### To do
Write out every line below again exactly as it stands, skipping each image.

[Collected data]
###

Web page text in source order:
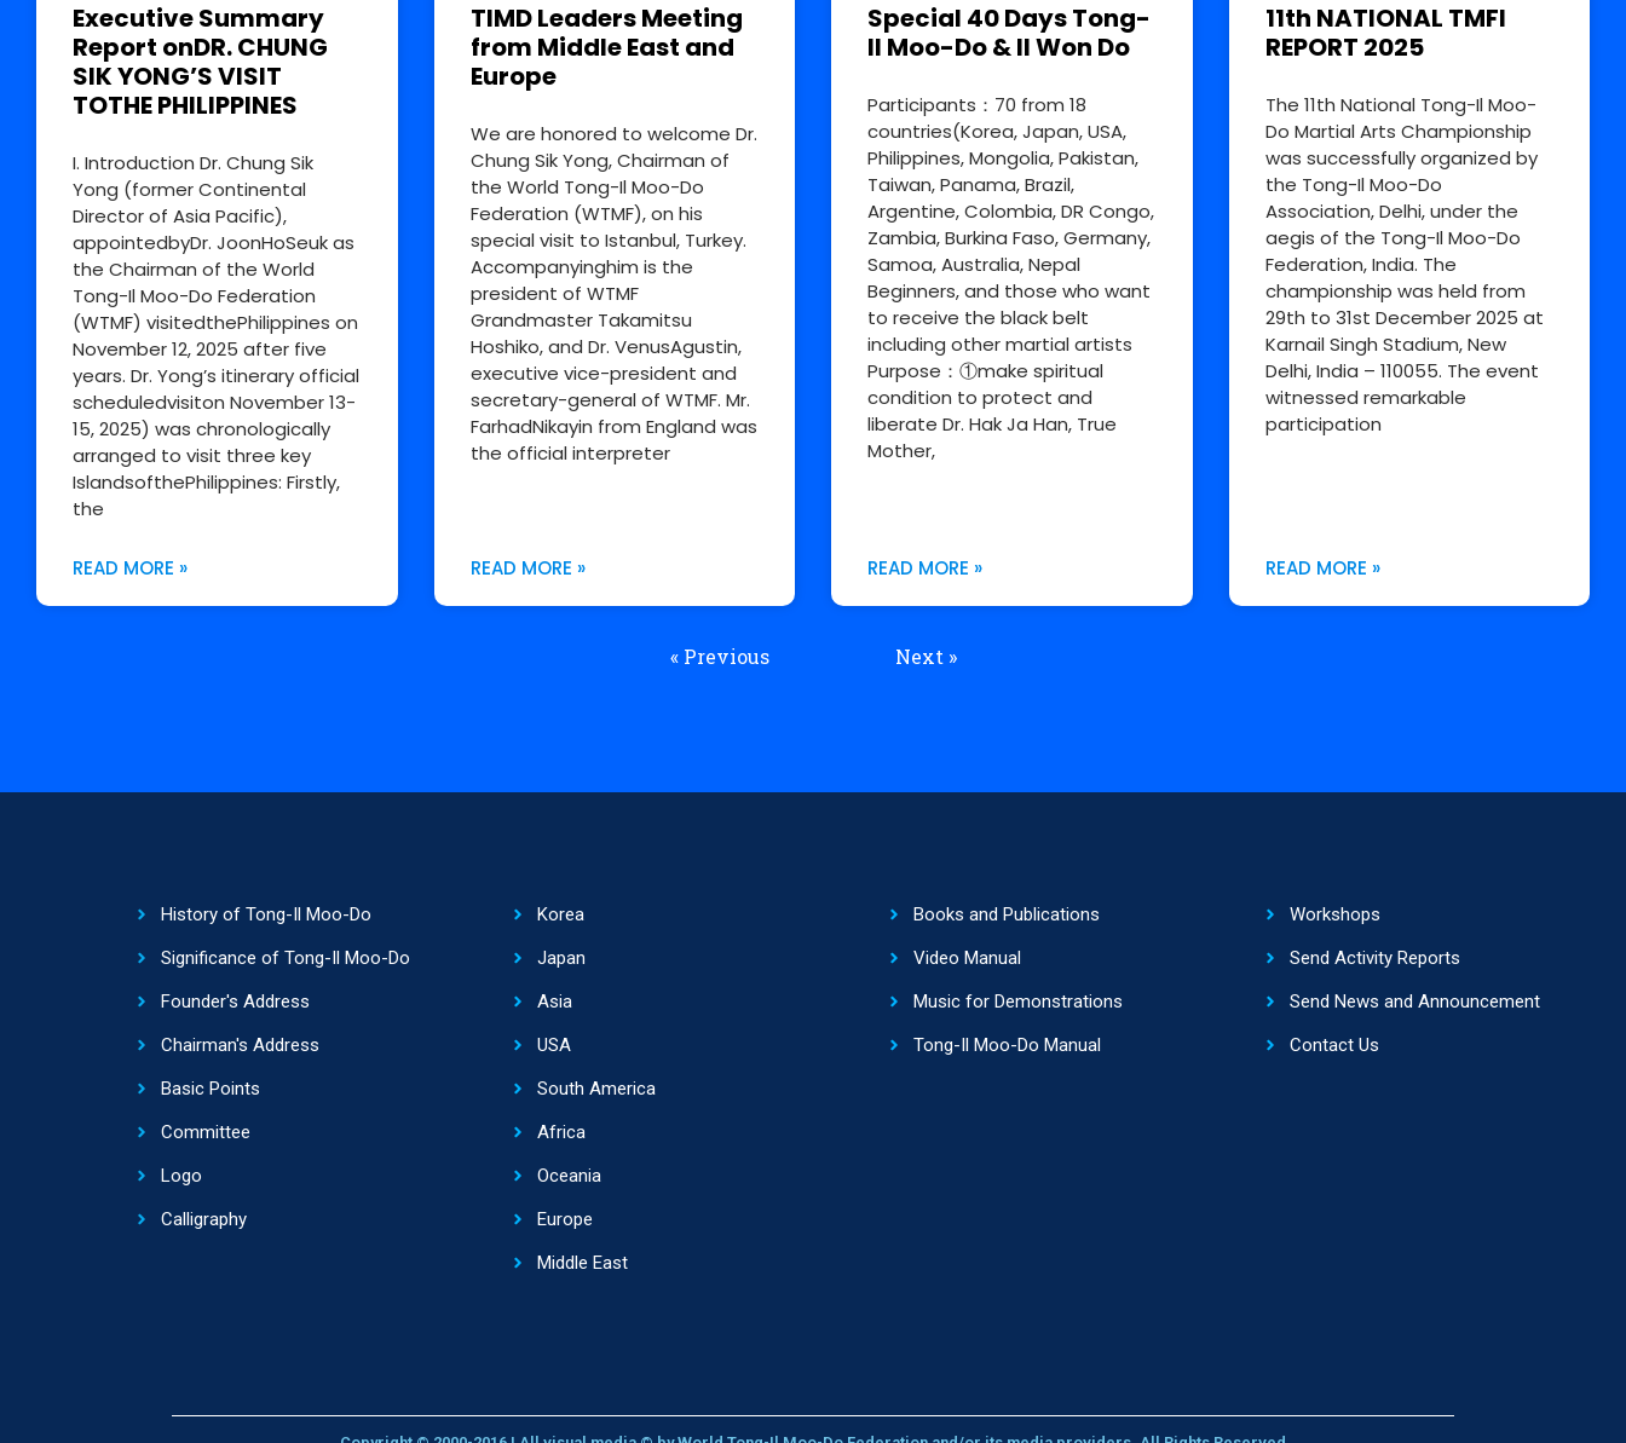
Executive Summary
Report onDR. CHUNG
SIK YONG’S VISIT
TOTHE PHILIPPINES
I. Introduction Dr. Chung Sik
Yong (former Continental
Director of Asia Pacific),
appointedbyDr. JoonHoSeuk as
the Chairman of the World
Tong-Il Moo-Do Federation
(WTMF) visitedthePhilippines on
November 12, 2025 after five
years. Dr. Yong’s itinerary official
scheduledvisiton November 13-
15, 2025) was chronologically
arranged to visit three key
IslandsofthePhilippines: Firstly,
the
READ MORE »
TIMD Leaders Meeting
from Middle East and
Europe
We are honored to welcome Dr.
Chung Sik Yong, Chairman of
the World Tong-Il Moo-Do
Federation (WTMF), on his
special visit to Istanbul, Turkey.
Accompanyinghim is the
president of WTMF
Grandmaster Takamitsu
Hoshiko, and Dr. VenusAgustin,
executive vice-president and
secretary-general of WTMF. Mr.
FarhadNikayin from England was
the official interpreter
READ MORE »
Special 40 Days Tong-
Il Moo-Do & Il Won Do
Participants：70 from 18
countries(Korea, Japan, USA,
Philippines, Mongolia, Pakistan,
Taiwan, Panama, Brazil,
Argentine, Colombia, DR Congo,
Zambia, Burkina Faso, Germany,
Samoa, Australia, Nepal
Beginners, and those who want
to receive the black belt
including other martial artists
Purpose：①make spiritual
condition to protect and
liberate Dr. Hak Ja Han, True
Mother,
READ MORE »
11th NATIONAL TMFI
REPORT 2025
The 11th National Tong-Il Moo-
Do Martial Arts Championship
was successfully organized by
the Tong-Il Moo-Do
Association, Delhi, under the
aegis of the Tong-Il Moo-Do
Federation, India. The
championship was held from
29th to 31st December 2025 at
Karnail Singh Stadium, New
Delhi, India – 110055. The event
witnessed remarkable
participation
READ MORE »
« Previous Next »
History of Tong-Il Moo-Do
Significance of Tong-Il Moo-Do
Founder's Address
Chairman's Address
Basic Points
Committee
Logo
Calligraphy
Korea
Japan
Asia
USA
South America
Africa
Oceania
Europe
Middle East
Books and Publications
Video Manual
Music for Demonstrations
Tong-Il Moo-Do Manual
Workshops
Send Activity Reports
Send News and Announcement
Contact Us

###

### Response below
Web page text in source order:
Executive Summary
Report onDR. CHUNG
SIK YONG’S VISIT
TOTHE PHILIPPINES
I. Introduction Dr. Chung Sik
Yong (former Continental
Director of Asia Pacific),
appointedbyDr. JoonHoSeuk as
the Chairman of the World
Tong-Il Moo-Do Federation
(WTMF) visitedthePhilippines on
November 12, 2025 after five
years. Dr. Yong’s itinerary official
scheduledvisiton November 13-
15, 2025) was chronologically
arranged to visit three key
IslandsofthePhilippines: Firstly,
the
READ MORE »
TIMD Leaders Meeting
from Middle East and
Europe
We are honored to welcome Dr.
Chung Sik Yong, Chairman of
the World Tong-Il Moo-Do
Federation (WTMF), on his
special visit to Istanbul, Turkey.
Accompanyinghim is the
president of WTMF
Grandmaster Takamitsu
Hoshiko, and Dr. VenusAgustin,
executive vice-president and
secretary-general of WTMF. Mr.
FarhadNikayin from England was
the official interpreter
READ MORE »
Special 40 Days Tong-
Il Moo-Do & Il Won Do
Participants：70 from 18
countries(Korea, Japan, USA,
Philippines, Mongolia, Pakistan,
Taiwan, Panama, Brazil,
Argentine, Colombia, DR Congo,
Zambia, Burkina Faso, Germany,
Samoa, Australia, Nepal
Beginners, and those who want
to receive the black belt
including other martial artists
Purpose：①make spiritual
condition to protect and
liberate Dr. Hak Ja Han, True
Mother,
READ MORE »
11th NATIONAL TMFI
REPORT 2025
The 11th National Tong-Il Moo-
Do Martial Arts Championship
was successfully organized by
the Tong-Il Moo-Do
Association, Delhi, under the
aegis of the Tong-Il Moo-Do
Federation, India. The
championship was held from
29th to 31st December 2025 at
Karnail Singh Stadium, New
Delhi, India – 110055. The event
witnessed remarkable
participation
READ MORE »
« Previous Next »
History of Tong-Il Moo-Do
Significance of Tong-Il Moo-Do
Founder's Address
Chairman's Address
Basic Points
Committee
Logo
Calligraphy
Korea
Japan
Asia
USA
South America
Africa
Oceania
Europe
Middle East
Books and Publications
Video Manual
Music for Demonstrations
Tong-Il Moo-Do Manual
Workshops
Send Activity Reports
Send News and Announcement
Contact Us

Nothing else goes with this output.